_What the task requires:_ The required lines are those that contain "code"; pull them out of the data and copy them.
================================
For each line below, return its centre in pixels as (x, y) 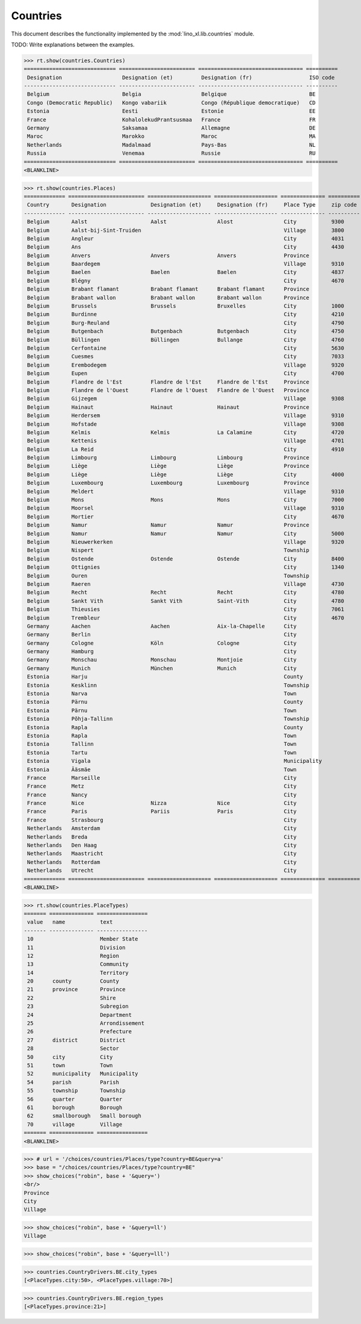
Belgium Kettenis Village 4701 (186, 441)
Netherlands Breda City (162, 837)
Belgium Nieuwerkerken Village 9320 (186, 542)
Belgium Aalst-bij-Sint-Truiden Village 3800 (186, 230)
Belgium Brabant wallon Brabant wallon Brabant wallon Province (168, 297)
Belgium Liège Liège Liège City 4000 (186, 474)
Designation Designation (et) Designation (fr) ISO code (181, 77)
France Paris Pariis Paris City (162, 812)
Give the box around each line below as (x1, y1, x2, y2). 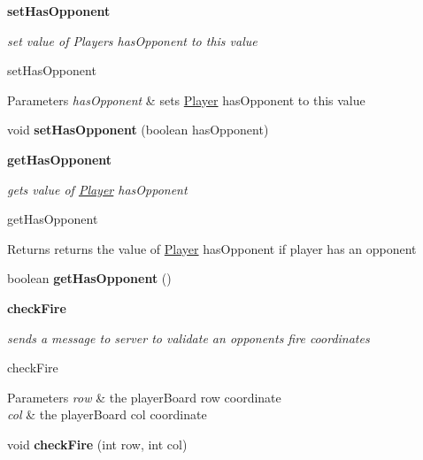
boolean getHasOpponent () (7, 269, 172, 287)
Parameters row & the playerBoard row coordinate (7, 387, 281, 406)
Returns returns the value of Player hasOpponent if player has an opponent (7, 239, 417, 257)
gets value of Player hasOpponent (7, 180, 188, 198)
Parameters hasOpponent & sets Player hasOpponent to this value (7, 90, 365, 109)
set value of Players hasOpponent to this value (7, 31, 258, 50)
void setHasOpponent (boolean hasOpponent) (7, 120, 269, 139)
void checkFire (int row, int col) (7, 434, 188, 453)
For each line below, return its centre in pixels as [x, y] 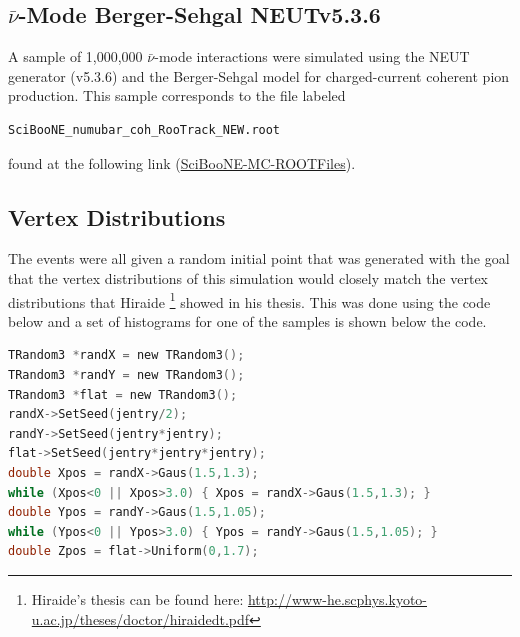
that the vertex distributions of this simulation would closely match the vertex [248, 277]
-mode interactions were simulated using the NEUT [312, 56]
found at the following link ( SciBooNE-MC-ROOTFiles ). [182, 162]
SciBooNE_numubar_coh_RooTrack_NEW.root [144, 129]
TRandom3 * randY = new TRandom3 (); [126, 375]
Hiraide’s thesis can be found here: [137, 598]
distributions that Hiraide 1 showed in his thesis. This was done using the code [249, 300]
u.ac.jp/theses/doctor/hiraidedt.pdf [140, 618]
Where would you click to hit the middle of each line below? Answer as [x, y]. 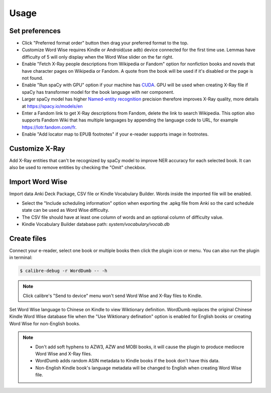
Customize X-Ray [37, 148]
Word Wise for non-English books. [45, 323]
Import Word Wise [38, 182]
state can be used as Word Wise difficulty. [65, 210]
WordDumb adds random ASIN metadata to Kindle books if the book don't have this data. [127, 361]
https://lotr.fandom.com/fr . [49, 127]
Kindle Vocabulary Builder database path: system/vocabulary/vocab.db [96, 224]
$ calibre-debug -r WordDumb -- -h [63, 271]
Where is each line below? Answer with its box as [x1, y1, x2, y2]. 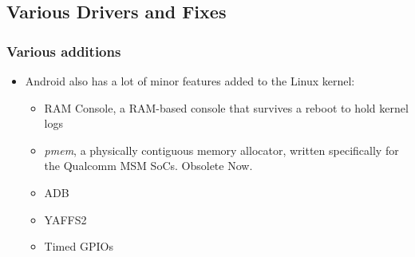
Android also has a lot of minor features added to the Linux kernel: [25, 73, 355, 89]
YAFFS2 [44, 211, 87, 227]
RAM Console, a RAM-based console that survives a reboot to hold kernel [44, 99, 409, 116]
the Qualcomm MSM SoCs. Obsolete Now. [44, 157, 253, 174]
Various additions [6, 41, 121, 61]
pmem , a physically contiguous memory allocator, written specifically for [44, 141, 399, 158]
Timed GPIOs [44, 238, 113, 255]
================================
_Result of the task:_
Designation Designation (et) Designation (fr) ISO code (181, 77)
distributions that Hiraide 1 showed in his thesis. This was done using the code [249, 300]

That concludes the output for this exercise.